** Input for this task follows **

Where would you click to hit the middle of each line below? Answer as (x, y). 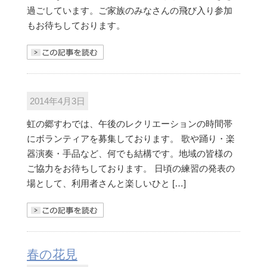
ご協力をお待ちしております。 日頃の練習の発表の (131, 168)
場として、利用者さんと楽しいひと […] (106, 183)
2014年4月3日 (57, 101)
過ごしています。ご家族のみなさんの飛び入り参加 (129, 10)
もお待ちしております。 (76, 25)
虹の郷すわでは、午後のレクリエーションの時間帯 (129, 123)
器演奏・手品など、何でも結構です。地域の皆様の (129, 153)
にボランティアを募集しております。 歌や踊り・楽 (131, 138)
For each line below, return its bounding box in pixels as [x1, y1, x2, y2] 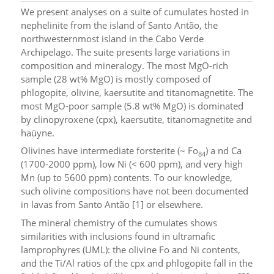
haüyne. [20, 126, 54, 139]
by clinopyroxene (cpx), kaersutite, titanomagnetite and [20, 113, 252, 125]
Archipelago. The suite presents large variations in [20, 45, 230, 58]
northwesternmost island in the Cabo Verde [20, 32, 204, 45]
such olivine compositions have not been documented [20, 185, 248, 198]
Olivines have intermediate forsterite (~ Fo [20, 144, 198, 157]
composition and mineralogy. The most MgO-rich [20, 59, 228, 72]
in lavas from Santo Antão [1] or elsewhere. [20, 198, 203, 211]
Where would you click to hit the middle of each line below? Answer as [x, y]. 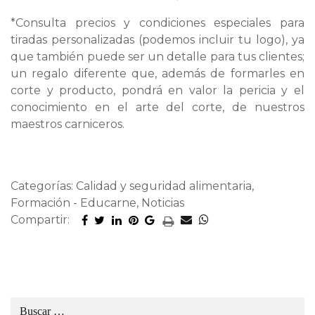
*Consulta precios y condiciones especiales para [157, 23]
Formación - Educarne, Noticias [97, 203]
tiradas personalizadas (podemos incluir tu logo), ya [157, 40]
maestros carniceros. [67, 124]
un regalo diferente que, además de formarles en [157, 74]
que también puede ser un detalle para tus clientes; [157, 57]
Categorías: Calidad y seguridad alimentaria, [132, 186]
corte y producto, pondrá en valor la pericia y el [157, 91]
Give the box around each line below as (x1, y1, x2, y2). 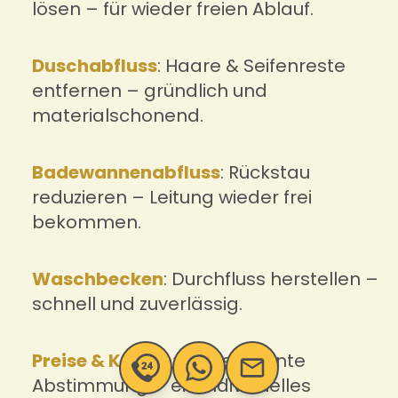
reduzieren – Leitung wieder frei (32, 184, 312, 210)
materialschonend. (32, 102, 203, 128)
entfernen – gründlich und (32, 77, 267, 103)
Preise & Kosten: (32, 347, 177, 373)
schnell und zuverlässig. (32, 291, 243, 316)
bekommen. (32, 209, 141, 235)
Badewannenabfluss (32, 159, 220, 185)
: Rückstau (220, 159, 310, 185)
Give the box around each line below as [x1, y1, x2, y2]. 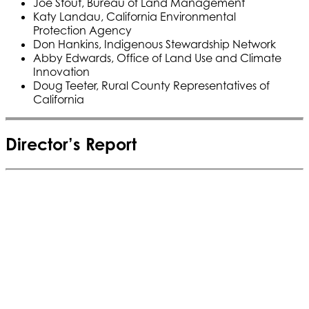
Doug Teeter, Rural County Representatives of [33, 78, 270, 92]
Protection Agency [33, 23, 132, 37]
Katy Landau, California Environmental [33, 9, 236, 23]
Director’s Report [6, 134, 137, 155]
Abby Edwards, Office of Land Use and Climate [33, 50, 281, 65]
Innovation [33, 64, 90, 79]
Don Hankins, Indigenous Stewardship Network [33, 37, 276, 51]
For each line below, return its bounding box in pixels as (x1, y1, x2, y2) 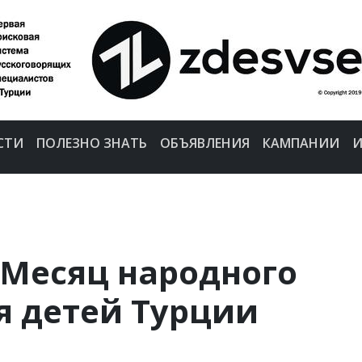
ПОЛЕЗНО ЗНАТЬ (36, 133, 147, 152)
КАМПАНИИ (262, 133, 339, 152)
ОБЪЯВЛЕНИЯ (159, 133, 250, 152)
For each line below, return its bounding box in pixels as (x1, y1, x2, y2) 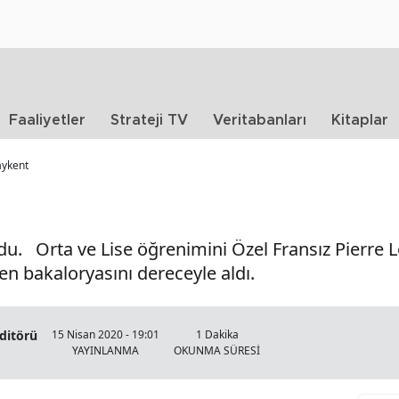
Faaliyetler (9, 113, 85, 127)
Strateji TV (110, 113, 188, 127)
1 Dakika (195, 327, 239, 342)
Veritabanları (213, 113, 306, 127)
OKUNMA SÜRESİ (174, 343, 260, 358)
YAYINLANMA (72, 343, 139, 358)
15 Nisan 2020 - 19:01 (52, 327, 159, 342)
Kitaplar (331, 113, 388, 127)
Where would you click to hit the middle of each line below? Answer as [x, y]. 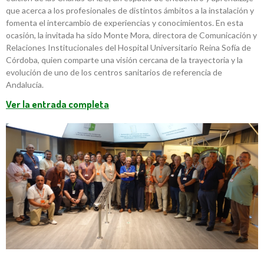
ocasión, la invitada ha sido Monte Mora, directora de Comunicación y [131, 35]
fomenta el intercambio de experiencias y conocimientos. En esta [125, 23]
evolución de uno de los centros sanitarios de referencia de [114, 72]
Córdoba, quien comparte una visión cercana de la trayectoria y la [124, 60]
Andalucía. [25, 85]
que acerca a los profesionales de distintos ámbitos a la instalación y [130, 11]
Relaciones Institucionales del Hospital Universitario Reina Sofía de [128, 48]
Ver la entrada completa [57, 104]
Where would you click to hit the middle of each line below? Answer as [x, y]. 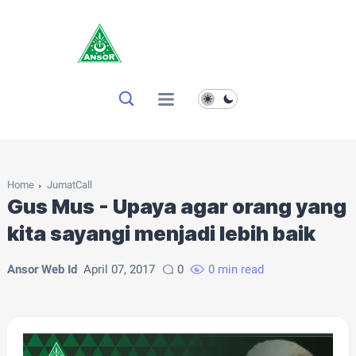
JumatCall [69, 185]
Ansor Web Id [42, 269]
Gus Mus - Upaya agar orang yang [176, 206]
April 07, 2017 [119, 269]
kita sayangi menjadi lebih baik [161, 233]
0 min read [236, 269]
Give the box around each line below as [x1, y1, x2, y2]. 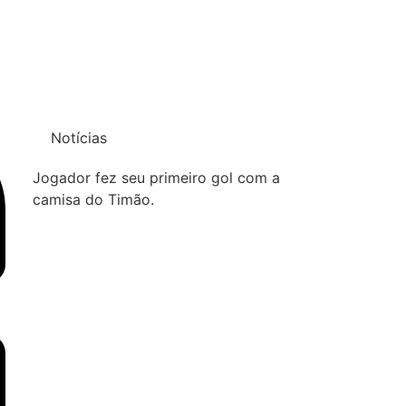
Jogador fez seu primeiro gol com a [33, 168, 280, 187]
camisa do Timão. [33, 189, 154, 208]
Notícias [51, 128, 107, 147]
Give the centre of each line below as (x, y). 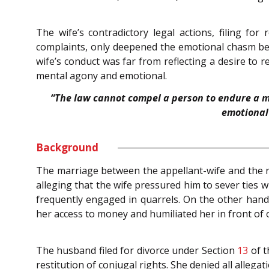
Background (67, 148)
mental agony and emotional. (101, 76)
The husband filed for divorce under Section (137, 251)
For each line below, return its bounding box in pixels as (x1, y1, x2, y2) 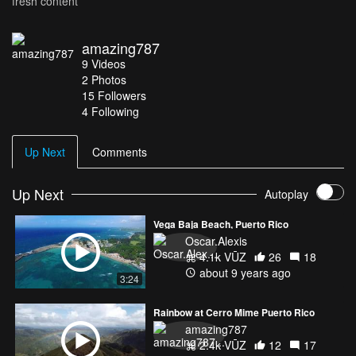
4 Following (82, 103, 139, 119)
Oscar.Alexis (185, 232, 247, 249)
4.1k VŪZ (196, 248, 246, 265)
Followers (98, 87, 146, 103)
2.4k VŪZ (196, 337, 246, 354)
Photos (91, 71, 126, 87)
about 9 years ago (196, 264, 291, 281)
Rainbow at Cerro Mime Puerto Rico (153, 305, 315, 320)
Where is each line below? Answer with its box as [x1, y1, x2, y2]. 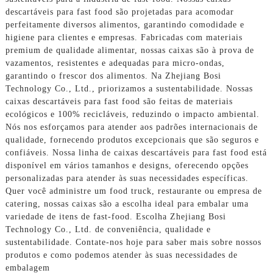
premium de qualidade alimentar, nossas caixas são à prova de [5, 45, 254, 55]
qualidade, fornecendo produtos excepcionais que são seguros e [5, 135, 259, 144]
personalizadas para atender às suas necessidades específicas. [5, 173, 249, 183]
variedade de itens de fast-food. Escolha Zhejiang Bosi [5, 211, 226, 221]
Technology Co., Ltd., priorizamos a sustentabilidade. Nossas [5, 83, 253, 93]
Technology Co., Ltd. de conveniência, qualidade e [5, 224, 211, 234]
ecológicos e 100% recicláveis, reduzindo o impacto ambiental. [5, 109, 260, 119]
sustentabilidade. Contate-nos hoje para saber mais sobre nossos [5, 237, 261, 247]
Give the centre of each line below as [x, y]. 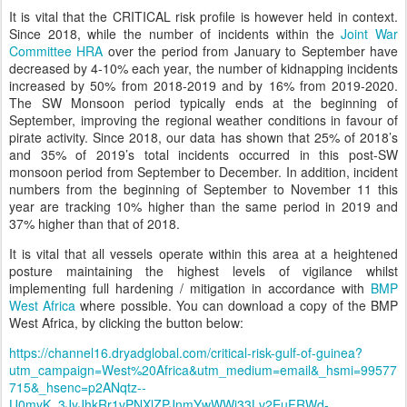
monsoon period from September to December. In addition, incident [203, 171]
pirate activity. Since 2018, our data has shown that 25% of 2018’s [203, 137]
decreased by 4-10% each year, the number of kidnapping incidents [203, 68]
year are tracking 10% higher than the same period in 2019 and [203, 206]
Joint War [370, 33]
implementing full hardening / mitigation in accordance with [190, 288]
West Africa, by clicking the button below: [126, 322]
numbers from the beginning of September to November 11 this [203, 189]
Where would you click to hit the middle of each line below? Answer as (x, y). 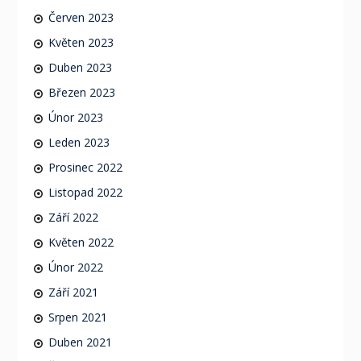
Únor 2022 (75, 267)
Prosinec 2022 (85, 167)
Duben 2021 (80, 342)
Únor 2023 (75, 117)
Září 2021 (73, 292)
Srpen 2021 (77, 317)
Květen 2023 (81, 42)
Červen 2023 (81, 17)

** End of Input for this task **

- Task
Looking only at the data above, say how many of its lines contain the string "from", and nothing more.

- Response to the task
3